Midnight's Wood

Midnight's Wood

Dark is midnight’s wood, as clouds drift across the black sky and kiss the moon. But a man stands brooding in the shadows of a great elm, kicking leaves in his impatience. A shadow passes across his own face as he waits, silently.

But then in the darkness, another figure materialises. His gait is anxious as he hurries towards the other man, who still leans up against the tree, stiff and unmoving.

“Aren’t you going to speak to me?” asks the second man.

The first man’s black eyes glower into the night. Concern flickers in the second man’s eyes, and he raises a hand to the first man’s check. He snaps it away with a snarl.

“Sirius-”

“You’re late.”

The accusation hangs in the air, moodily, and with a small note of hurt in his voice.

“It couldn’t be helped,” says Remus, quietly.
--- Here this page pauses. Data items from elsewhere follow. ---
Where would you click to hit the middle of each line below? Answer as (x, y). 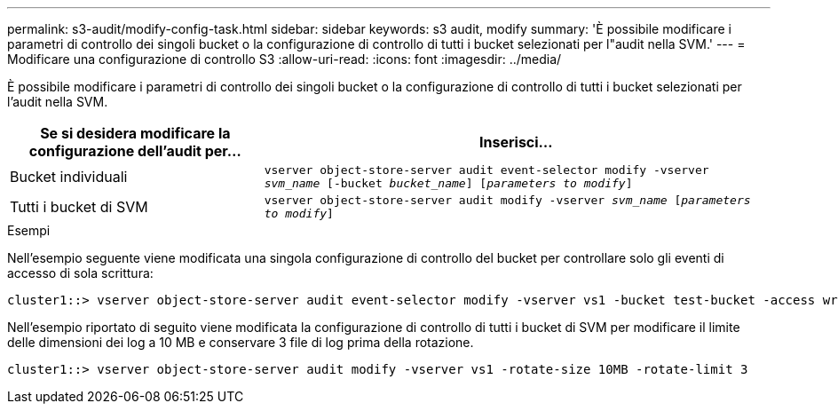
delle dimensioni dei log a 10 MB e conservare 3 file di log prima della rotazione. (241, 342)
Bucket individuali (69, 177)
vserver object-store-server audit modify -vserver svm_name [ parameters (507, 200)
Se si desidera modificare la (135, 133)
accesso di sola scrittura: (80, 273)
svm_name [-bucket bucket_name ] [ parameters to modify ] (448, 183)
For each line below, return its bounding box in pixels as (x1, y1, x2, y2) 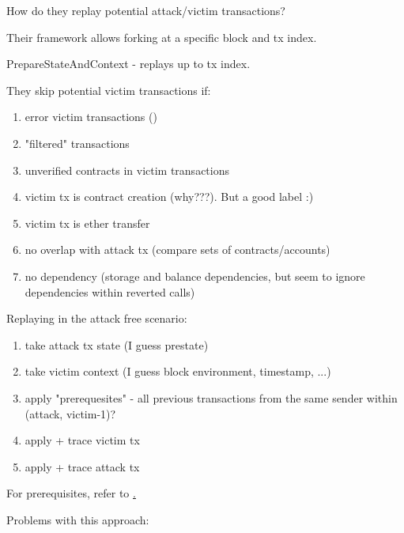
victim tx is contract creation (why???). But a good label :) (25, 188, 314, 205)
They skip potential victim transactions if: (6, 81, 211, 98)
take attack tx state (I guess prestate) (25, 336, 209, 353)
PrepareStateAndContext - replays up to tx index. (6, 55, 251, 72)
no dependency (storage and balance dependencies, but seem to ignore (25, 267, 365, 284)
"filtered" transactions (25, 134, 130, 151)
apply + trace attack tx (25, 458, 140, 474)
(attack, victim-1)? (25, 405, 116, 421)
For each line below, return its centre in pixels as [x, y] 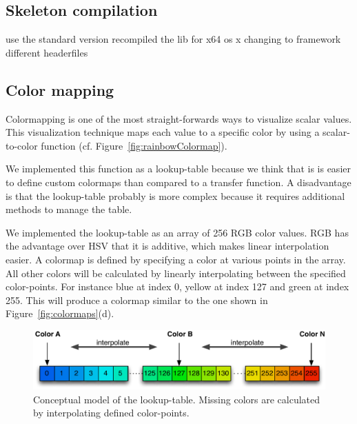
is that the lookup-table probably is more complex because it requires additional [175, 195]
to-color [22, 145]
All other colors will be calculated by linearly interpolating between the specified [176, 273]
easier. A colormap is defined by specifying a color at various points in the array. [176, 259]
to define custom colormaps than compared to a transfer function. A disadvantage [178, 182]
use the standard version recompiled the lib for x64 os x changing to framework [173, 39]
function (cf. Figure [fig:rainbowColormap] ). [134, 145]
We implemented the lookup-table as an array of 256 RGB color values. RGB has [177, 232]
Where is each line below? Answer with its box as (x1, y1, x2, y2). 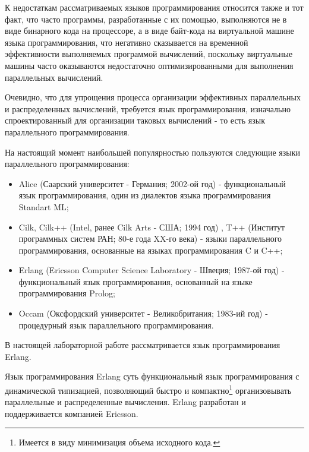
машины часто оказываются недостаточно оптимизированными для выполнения (5, 59, 294, 71)
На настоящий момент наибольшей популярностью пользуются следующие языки (5, 146, 300, 158)
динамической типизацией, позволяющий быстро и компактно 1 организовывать (5, 383, 292, 396)
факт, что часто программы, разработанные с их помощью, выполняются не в (5, 12, 287, 25)
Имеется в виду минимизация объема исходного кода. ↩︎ (18, 436, 220, 448)
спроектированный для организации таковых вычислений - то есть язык (5, 114, 265, 127)
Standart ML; (18, 200, 69, 213)
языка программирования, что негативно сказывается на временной (5, 36, 248, 48)
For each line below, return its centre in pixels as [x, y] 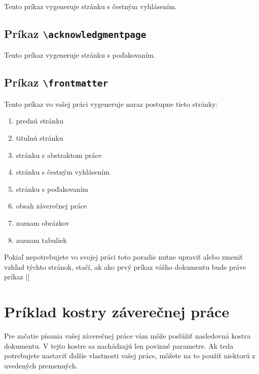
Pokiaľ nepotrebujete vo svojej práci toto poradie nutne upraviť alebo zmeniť [124, 257]
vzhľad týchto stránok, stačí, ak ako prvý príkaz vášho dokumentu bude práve [125, 266]
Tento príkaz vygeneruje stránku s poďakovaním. [80, 55]
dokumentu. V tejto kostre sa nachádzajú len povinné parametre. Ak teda [119, 345]
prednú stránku [40, 121]
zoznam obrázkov [43, 222]
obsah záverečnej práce [51, 206]
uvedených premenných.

Moments pass. Eventually, Sirius straightens up, and without preamble, they embrace in the dark, hidden, with only the moon as witness. With clouds obscuring the great orb, the wood is almost pitch-black, save for the light in their eyes. But that does not matter. They know each other so well; ever movement, every breath, every inch of their bodies, that this blindness does not deter them. If anything, it only prolongs their moment with slow and careful movements.

So with the hunger and anger of a prolonged parting, the forest floor becomes a blur. With biting and scratching in their strange animalism, they take each other, disturbing the silence of the wood and running fingers over every longing inch of flesh.
The clouds shift, and moonlight strikes the clearing, as both men howl passion towards the goddess of the moon.